Now that all the splats are cut into 256-splat size chunks, we can compute minimum and maximum data values of everything (positions, scales, colors, SHs etc.) for each chunk, and store that away. We don’t care about data size of that (yet?); just store them in full floats.

现在所有的图块都被切割成 256 个图块大小的块，我们可以计算每个块的所有内容（位置、比例、颜色、SH 等）的最小和最大数据值，并将其存储起来。我们不关心数据大小（还？）；只需将它们存储在完整的浮动中即可。

And now, adjust the splat data so that all the numbers are in 0..1 range between chunk minimum & maximum values. If that is kept in Float32 as it was before, then this does not really change precision in any noticeable way, just adds a bit of indirection inside the rendering shader (to figure out final splat data, you need to fetch chunk min & max, and interpolate between those based on splat values).

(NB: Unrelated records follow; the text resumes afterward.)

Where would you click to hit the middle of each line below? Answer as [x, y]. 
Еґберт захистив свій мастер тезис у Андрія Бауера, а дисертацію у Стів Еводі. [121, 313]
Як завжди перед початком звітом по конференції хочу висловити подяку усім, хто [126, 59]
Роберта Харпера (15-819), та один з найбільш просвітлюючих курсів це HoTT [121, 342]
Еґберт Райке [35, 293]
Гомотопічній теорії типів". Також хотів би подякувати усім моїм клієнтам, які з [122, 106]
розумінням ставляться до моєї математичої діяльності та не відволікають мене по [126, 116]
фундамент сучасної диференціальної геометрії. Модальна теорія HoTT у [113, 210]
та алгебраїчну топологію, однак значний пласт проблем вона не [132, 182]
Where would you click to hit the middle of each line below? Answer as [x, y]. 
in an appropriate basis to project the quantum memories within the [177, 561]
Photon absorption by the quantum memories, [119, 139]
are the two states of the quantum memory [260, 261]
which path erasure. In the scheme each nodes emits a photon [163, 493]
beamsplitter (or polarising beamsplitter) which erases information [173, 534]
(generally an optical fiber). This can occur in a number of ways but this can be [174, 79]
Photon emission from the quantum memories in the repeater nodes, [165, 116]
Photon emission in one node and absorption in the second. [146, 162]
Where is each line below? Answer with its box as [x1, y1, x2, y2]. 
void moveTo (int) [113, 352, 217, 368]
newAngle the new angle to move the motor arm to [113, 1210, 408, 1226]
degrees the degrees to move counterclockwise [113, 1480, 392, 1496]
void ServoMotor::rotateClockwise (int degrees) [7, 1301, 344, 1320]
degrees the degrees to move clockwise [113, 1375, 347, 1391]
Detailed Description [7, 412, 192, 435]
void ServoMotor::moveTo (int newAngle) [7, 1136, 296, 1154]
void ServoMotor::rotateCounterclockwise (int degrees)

现在，调整 splat 数据，使所有数字都在块最小值和最大值之间的 0..1 范围内。如果像以前一样保留在 Float32 中，那么这并不会以任何明显的方式真正改变精度，只是在渲染着色器内添加一些间接（要计算出最终的 splat 数据，你需要获取块 min 和 max，并根据 splat 值在它们之间进行插值）。

Oh, and for rotations, I’m encoding the quaternions in “smallest three” format (store smallest 3 components, plus index of which component was the largest).

哦，对于旋转，我以“最小三个”格式对四元数进行编码（存储最小的 3 个分量，加上最大分量的索引）。

And now that the data is all in 0..1 range, we can try representing it with smaller data types than full Float32!

现在数据都在 0..1 范围内，我们可以尝试用比完整 Float32 更小的数据类型来表示它！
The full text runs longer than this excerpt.